= Dixwell, New Haven =

Neighborhood in New Haven, Connecticut

Dixwell is a neighborhood of New Haven, Connecticut. Named for Dixwell Avenue, the main thoroughfare of the neighborhood which in turn was named for regicide judge John Dixwell, it is situated generally northwest of and adjacent to Downtown New Haven.

The northern part of the official Dixwell neighborhood planning area is included within the Winchester Repeating Arms Company Historic District. This historic neighborhood also includes important and pioneering African American institutions, including the Dixwell Avenue Congregational United Church of Christ, St. Luke's Episcopal Church, and the former Goffe Street Special School for Colored Children. The historic New Haven Armory is also in this neighborhood.

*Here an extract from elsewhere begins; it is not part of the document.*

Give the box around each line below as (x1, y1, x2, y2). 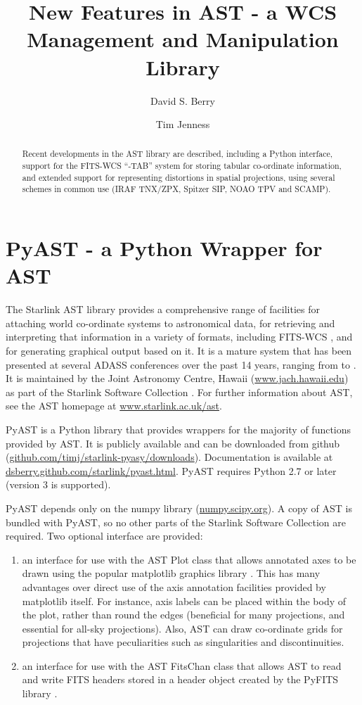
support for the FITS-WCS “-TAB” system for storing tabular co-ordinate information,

Over the years, Yale University has expanded into Dixwell and the neighborhood contains Yale buildings including Morse College, Ezra Stiles College, Benjamin Franklin College, Pauli Murray College, Payne Whitney Gymnasium and Ingalls Rink. The Yale Police Department relocated its headquarters to the neighborhood in 2005.

Toad's Place concert venue and nightclub is located in Dixwell. The Farmington Canal runs through the neighborhood as well.

In 2020, the Dixwell community opened a skatepark in Scantlebury park.